Menyoal Presidential Threshold 20 Persen, Digugat karena Dinilai Batasi Demokrasi

JAKARTA, KOMPAS.com - Jelang Pemilu 2024, perbincangan ambang batas pencalonan presiden atau presidential threshold kembali menghangat.

Aturan yang tertuang dalam Pasal 222 UU Nomor 7 Tahun 2017 digugat sejumlah pihak ke Mahkamah Konstitusi (MK).

Alasannya, syarat pasangan calon presiden dan wakil presiden harus diusulkan oleh partai politik atau gabungan partai politik dengan perolehan kursi paling sedikit 20 persen dari jumlah kursi DPR membatasi tiap warga negara untuk maju.

Mantan Panglima TNI Gatot Nurmantyo menjadi salah satu pihak yang menggugat aturan tersebut. Dalam permohonannya ke MK, Gatot meminta hakim MK membatalkan ketentuan Pasal 222 UU Nomor 7/2017.

Menurut Gatot, yang diwakili kuasa hukum Refly Harun, Pasal 222 UU Nomor 7/2017 itu bertentangan dengan ketentuan Pasal 6 Ayat (2), 6A Ayat (5), dan 6A Ayat (2) UUD 1945.

"Karena telah mengakibatkan pemohon kehilangan hak konstitusionalnya untuk mendapatkan sebanyak-banyaknya calon pemimpin bangsa (presiden dan wakil presiden) yang dihasilkan partai politik peserta pemilihan umum," kata Refly, dalam surat permohonan, dikutip Kompas.com, Selasa (14/12/2021).

Selain itu, menurut Refly, kondisi faktual pada Pilpres 2019 di mana pemilih tidak mendapatkan calon-calon alternatif terbaik dan adanya polarisasi politik yang kuat, dapat menjadi alasan MK untuk memutuskan bahwa ambang batas presiden tidak relevan lagi.

Ia menuturkan, masalah ambang batas presiden merupakan masalah pokok utama terkait pengembangan demokrasi di masa mendatang.

Hal senada disampaikan Ketua Dewan Perwakilan Daerah (DPD) LaNyalla Mahmud Mattalitti.

Dalam pertemuannya dengan Ketua Komisi Pemberantasan Korupsi (KPK) Firli Bahuri, ia menyampaikan DPD sedang menggugat ketentuan ambang batas presiden agar menjadi 0 persen ke MK.

Adapun gugatan terhadap ketentuan Pasal 222 UU Nomor 7/2017 itu dilayangkan dua anggota DPD, Fachrul Razi dan Bustami Zainudin.

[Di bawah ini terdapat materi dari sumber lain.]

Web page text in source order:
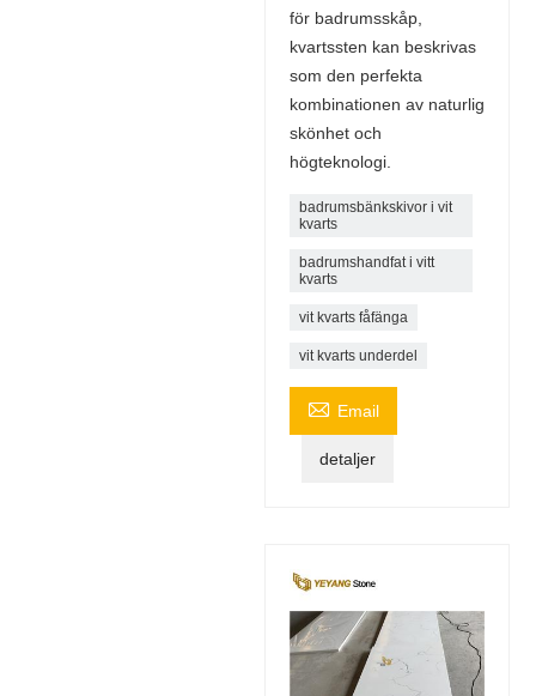
för badrumsskåp,
kvartssten kan beskrivas
som den perfekta
kombinationen av naturlig
skönhet och
högteknologi.
badrumsbänkskivor i vit
kvarts
badrumshandfat i vitt
kvarts
vit kvarts fåfänga
vit kvarts underdel
 Email
detaljer
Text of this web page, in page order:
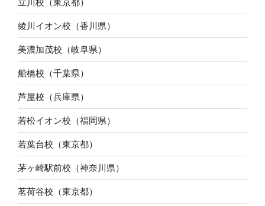
綾川イオン校（香川県）
美濃加茂校（岐阜県）
船橋校（千葉県）
芦屋校（兵庫県）
若松イオン校（福岡県）
若葉台校（東京都）
茅ヶ崎駅前校（神奈川県）
茗荷谷校（東京都）
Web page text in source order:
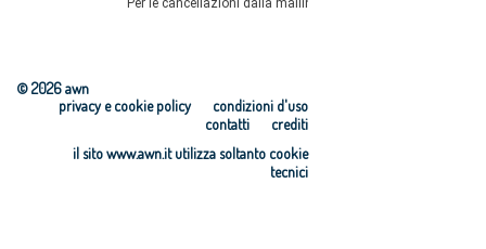
© 2026 awn
condizioni d'uso
privacy e cookie policy
crediti
contatti
il sito www.awn.it utilizza soltanto cookie
tecnici
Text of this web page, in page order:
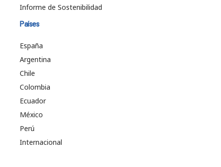
Informe de Sostenibilidad
Países
España
Argentina
Chile
Colombia
Ecuador
México
Perú
Internacional
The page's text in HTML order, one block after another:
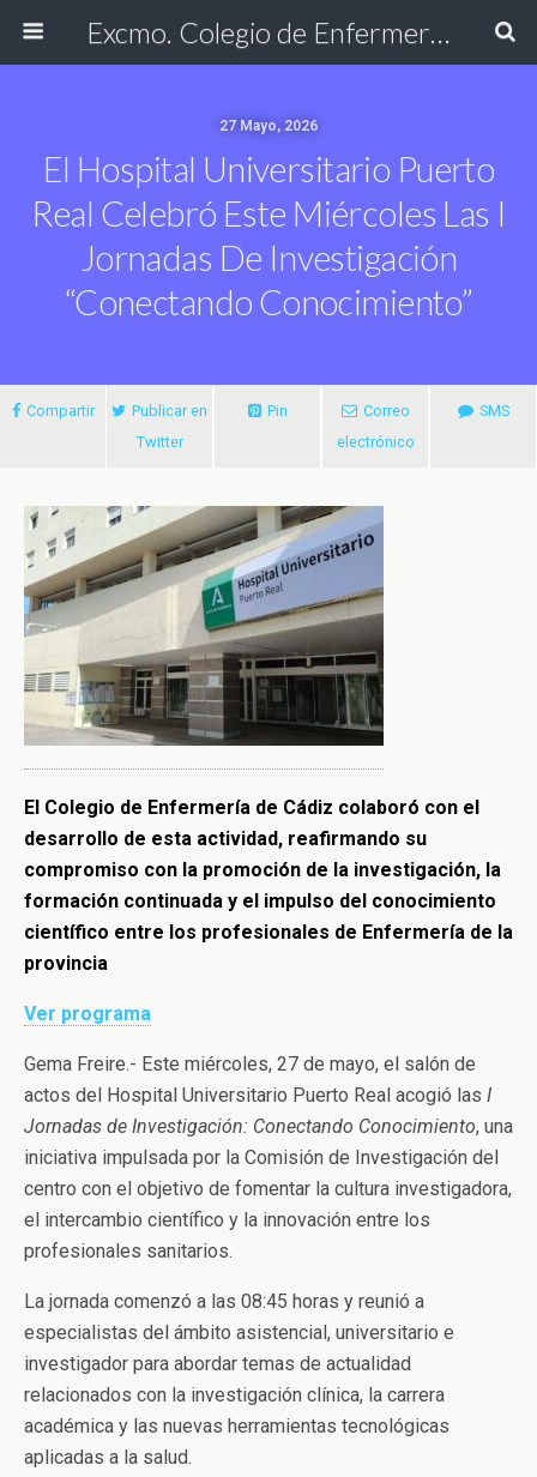
Excmo. Colegio de Enfermería de Cádiz
27 Mayo, 2026
El Hospital Universitario Puerto
Real Celebró Este Miércoles Las I
Jornadas De Investigación
“Conectando Conocimiento”
Compartir
Publicar en
Twitter
Pin
Correo
electrónico
SMS
El Colegio de Enfermería de Cádiz colaboró con el
desarrollo de esta actividad, reafirmando su
compromiso con la promoción de la investigación, la
formación continuada y el impulso del conocimiento
científico entre los profesionales de Enfermería de la
provincia
Ver programa
Gema Freire.- Este miércoles, 27 de mayo, el salón de
actos del Hospital Universitario Puerto Real acogió las I
Jornadas de Investigación: Conectando Conocimiento, una
iniciativa impulsada por la Comisión de Investigación del
centro con el objetivo de fomentar la cultura investigadora,
el intercambio científico y la innovación entre los
profesionales sanitarios.
La jornada comenzó a las 08:45 horas y reunió a
especialistas del ámbito asistencial, universitario e
investigador para abordar temas de actualidad
relacionados con la investigación clínica, la carrera
académica y las nuevas herramientas tecnológicas
aplicadas a la salud.

"Presidential threshold setinggi itu akan membuka lahirnya calon presiden boneka. Kemudian pasti akan ada kompromi-kompromi politik," kata LaNyalla dalam keterangannya, Selasa (14/12/2021).

Selain itu, LaNyalla menilai ambang batas presiden 20 persen berpotensi menyebabkan konflik yang tajam di masyarakat.

Kemudian, membuat makin sedikit calon pemimpin yang bisa diusung. Padahal, kata LaNyalla, banyak sekali anak-anak bangsa yang bisa maju sebagai pemimpin.

"Tapi karena ada ambang batas itu jadi tidak bisa. Jadi tertutup sudah," katanya.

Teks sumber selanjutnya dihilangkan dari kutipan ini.